Micro-Services Design Patterns
The core concepts and related design patterns
The core concepts and related design patterns
Context : Shared functionality and reusability
Offload shared or specialized service functionality to a gateway proxy.
This pattern can simplify application development by moving shared service functionality, such as the use of SSL certificates, from other parts of the application into the gateway.
Some features are commonly used across multiple services, and these features require configuration, management, and maintenance. A shared or specialized service that is distributed with every application deployment increases the administrative overhead and increases the likelihood of deployment error. Any updates to a shared feature must be deployed across all services that share that feature.
Solution
Offload some features into a gateway, particularly cross-cutting concerns such as certificate management, authentication, SSL termination, monitoring, protocol translation, or throttling.
The following diagram shows a gateway that terminates inbound SSL connections. It requests data on behalf of the original requestor from any HTTP server upstream of the gateway.
Benefits of this pattern include:
Simplify the development of services by removing the need to distribute and maintain supporting resources, such as web server certificates and configuration for secure websites. Simpler configuration results in easier management and scalability and makes service upgrades simpler.
Allow dedicated teams to implement features that require specialized expertise, such as security. This allows your core team to focus on the application functionality, leaving these specialized but cross-cutting concerns to the relevant experts.
Provide some consistency for request and response logging and monitoring. Even if a service is not correctly instrumented, the gateway can be configured to ensure a minimum level of monitoring and logging.
Protect applications and services by using a dedicated host instance that acts as a broker between clients and the application or service, validates and sanitizes requests, and passes requests and data between them. This can provide an additional layer of security, and limit the attack surface of the system.

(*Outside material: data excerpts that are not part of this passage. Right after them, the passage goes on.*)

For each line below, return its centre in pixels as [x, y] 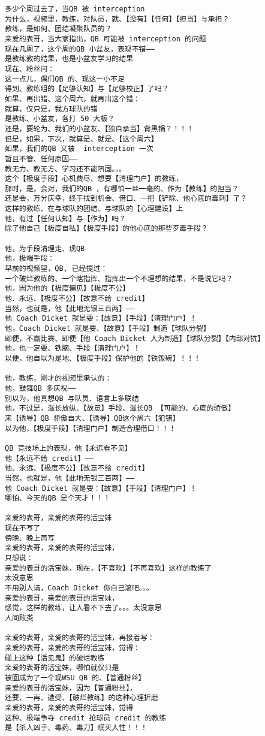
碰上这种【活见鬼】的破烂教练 [55, 658]
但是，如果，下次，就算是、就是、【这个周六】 [82, 139]
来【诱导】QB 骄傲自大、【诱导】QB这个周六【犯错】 [92, 418]
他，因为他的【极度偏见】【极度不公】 [67, 289]
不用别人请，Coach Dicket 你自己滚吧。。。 [79, 588]
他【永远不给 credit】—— [49, 458]
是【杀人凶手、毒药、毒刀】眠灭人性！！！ [76, 728]
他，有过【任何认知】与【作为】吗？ [66, 218]

Applications expose their functionality to clients by accepting and processing requests. In cloud-hosted scenarios, applications expose endpoints clients connect to, and typically include the code to handle the requests from clients. This code performs authentication and validation, some or all request processing, and is likely to accesses storage and other services on behalf of the client.
To minimize the risk of clients gaining access to sensitive information and services, decouple hosts or tasks that expose public endpoints from the code that processes requests and accesses storage. You can achieve this by using a façade or a dedicated task that interacts with clients and then hands off the request—perhaps through a decoupled interface—to the hosts or tasks that'll handle the request. The figure provides a high-level overview of this pattern.
The gatekeeper pattern can be used to simply protect storage, or it can be used as a more comprehensive façade to protect all of the functions of the application. The important factors are:
Controlled validation. The gatekeeper validates all requests, and rejects those that don't meet validation requirements.
Limited risk and exposure. The gatekeeper doesn't have access to the credentials or keys used by the trusted host to access storage and services. If the gatekeeper is compromised, the attacker doesn't get access to these credentials or keys.
Appropriate security. The gatekeeper runs in a limited privilege mode, while the rest of the application runs in the full trust mode required to access storage and services. If the gatekeeper is compromised, it can't directly access the application services or data.
This pattern is helpful for applications that:
handle sensitive information
expose services that require a high degree of protection from malicious attacks
perform mission-critical operations that can't be disrupted.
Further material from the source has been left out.